Blisko 4 400 osób wzięło udział w tegorocznym Palestine Marathonie. Zawody odbywające się pod hasłem „Right to Movement” miały na celu przypomnienie światu o narzuconych przez Izrael ograniczeniach w swobodnym przemieszczania się Palestyńczyków ze Strefy Gazy do Zachodniego Brzegu Jordanu. Niestety w imprezie nie mogło uczestniczyć ponad stu biegaczy, którym odmówiono prawa wjazdu do Betlejem. Wśród nich był triumfator poprzedniej edycji maratonu Nadir al-Masri.
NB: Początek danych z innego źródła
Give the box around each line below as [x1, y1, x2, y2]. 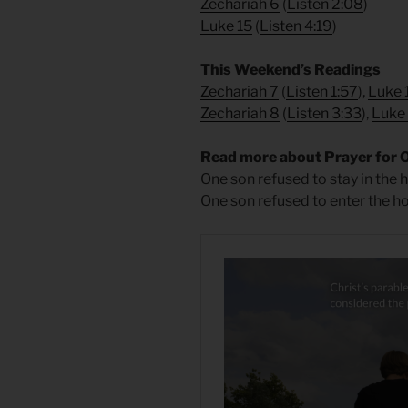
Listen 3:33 [287, 105, 362, 123]
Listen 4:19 [260, 17, 332, 36]
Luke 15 [200, 17, 252, 36]
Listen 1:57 [286, 83, 358, 101]
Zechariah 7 [200, 83, 279, 101]
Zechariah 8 [200, 105, 280, 123]
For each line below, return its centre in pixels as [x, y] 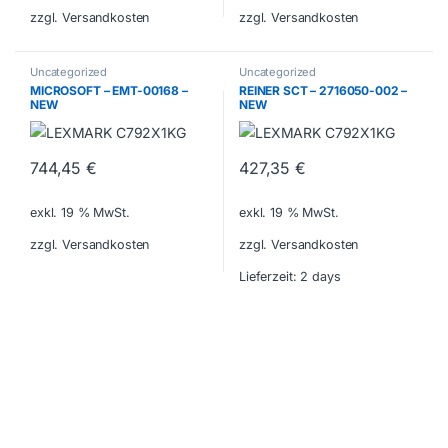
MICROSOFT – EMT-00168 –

Israeli restrictions on movement force runners to circle route twice for #Palestine marathon https://t.co/L9vxOnvUEf pic.twitter.com/vJSqG51R0Z
— Ma'an News Agency (@MaanNewsAgency) 1 kwietnia 2016
Zdaniem władz izraelskich przyczyną odmowy było zbyt późne złożenie przez Palestyńczyków stosownych wniosków, co uniemożliwiło rozpatrzenie ich w odpowiednim czasie. Kwestionuje to współorganizator imprezy George Zeidan dowodząc, że już wcześniej wstępna lista zawierająca 750 nazwisk została przez Żydów odrzucona.
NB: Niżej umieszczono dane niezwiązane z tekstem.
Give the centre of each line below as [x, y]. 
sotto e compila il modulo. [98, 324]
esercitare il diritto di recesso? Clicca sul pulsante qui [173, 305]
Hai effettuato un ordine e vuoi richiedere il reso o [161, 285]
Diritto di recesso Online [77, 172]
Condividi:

Pewne jest jedno Izrael od początku z nieufnością podchodził do maratonu. – Szkoda, że jesteśmy świadkami cynicznego wykorzystywania sportu – czytamy w oświadczeniu izraelskiego Koordynatora Działań Rządowych na Terytoriach, który uznał bieg „Right to Movement” za „prowokację”, a nawet próbę "delegitymizacji Izraela".
Inaczej na to patrzył Robert Piper, koordynator ONZ ds. pomocy humanitarnej. – Jesteśmy w pełni świadomi wielu barier w swobodnym przemieszczaniu się, których codziennie doświadczają Palestyńczycy – powiedział.
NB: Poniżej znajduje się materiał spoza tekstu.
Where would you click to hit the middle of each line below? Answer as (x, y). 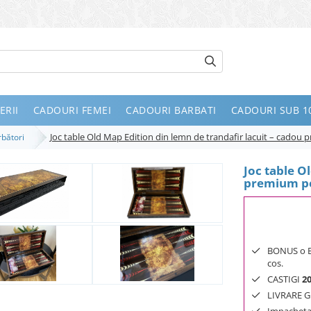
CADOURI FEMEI (72, 110)
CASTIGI (285, 279)
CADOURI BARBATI (171, 110)

Trasa zawodów zaczynała się i kończyła w Betlejem przy Kościele Narodzenia Pańskiego i przebiegała wzdłuż muru oddzielającego Palestynę od Izraela i przez dwa obozu dla uchodźców Duhajsza i Aida. Ponieważ na terenie Autonomii Palestyńskiej nie sposób było przygotować ponad 42-kilometrową trasę biegacze mieli do pokonania cztery ponad 10-kilometrowe pętle.
Mimo sporych utrudnień w zawodach na dystansie 42,195 km, 21,095 km i 10 km wzięło udział blisko 4400 osób, z czego 46 proc. to były kobiety. Rywalizację w maratonie wygrał Kenijczyk Mervin Steenkamp 2:35:26 i Szwedka Alicia Saavedra – 3:30:40.